Seqlets are contiguous subsequences with high attribution scores that likely correspond to functional elements like transcription factor binding motifs.

Via CLI:

cherimoya seqlets -p seqlet_params.json

Via Python:

from tangermeme.seqlet import recursive_seqlets

# Combine one-hot encoding and attributions
importance = (X_attr * X_ohe).sum(dim=1)

seqlets = recursive_seqlets(
    importance,
    threshold=0.01,
    min_seqlet_len=4,
    max_seqlet_len=25,
    additional_flanks=3,
)

TF-MoDISco Motif Discovery¶

TF-MoDISco groups similar seqlets into motif patterns.
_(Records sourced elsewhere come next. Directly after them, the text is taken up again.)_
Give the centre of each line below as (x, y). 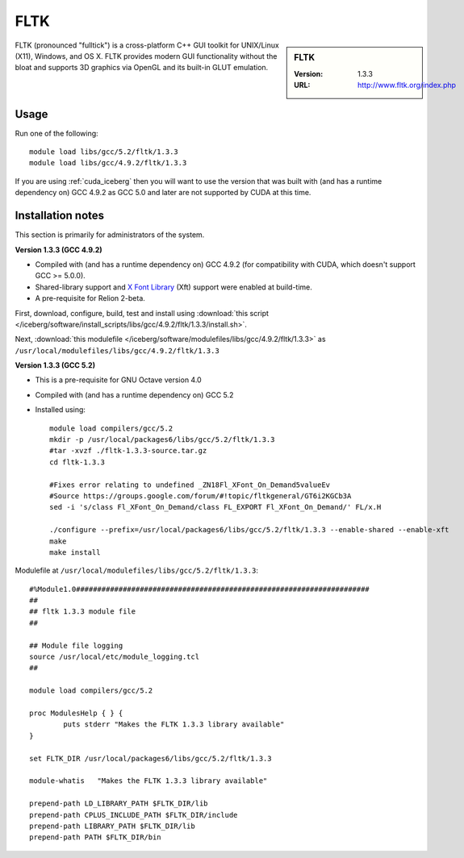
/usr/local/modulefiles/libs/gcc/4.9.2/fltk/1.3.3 (117, 350)
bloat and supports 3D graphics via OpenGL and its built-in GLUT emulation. (142, 68)
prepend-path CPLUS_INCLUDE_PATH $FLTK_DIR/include (134, 815)
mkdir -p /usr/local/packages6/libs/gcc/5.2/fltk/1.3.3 (162, 440)
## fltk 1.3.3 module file (83, 612)
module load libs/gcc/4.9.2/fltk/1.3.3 (108, 163)
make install (75, 552)
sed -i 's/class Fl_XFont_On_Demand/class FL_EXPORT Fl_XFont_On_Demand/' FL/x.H (215, 507)

This is run automatically as part of the pipeline, or manually:

modisco motifs \
    -s attributions.ohe.npz \
    -a attributions.attr.npz \
    -n 100000 \
    -o modisco_results.h5

modisco report \
    -i modisco_results.h5 \
    -o modisco_report/ \
    -s ./

Marginalization Experiments¶

Marginalization experiments measure the causal effect of motif instances by inserting them into neutral backgrounds:

cherimoya marginalize -p marginalize_params.json

This produces a report showing how each motif affects the predicted profile and counts when inserted into negative (non-peak) sequences.

Note

Marginalization requires a motif database file in the MEME format. Most databases will provide a file of this format. If you are looking for a database to use, we recommend JASPAR2026.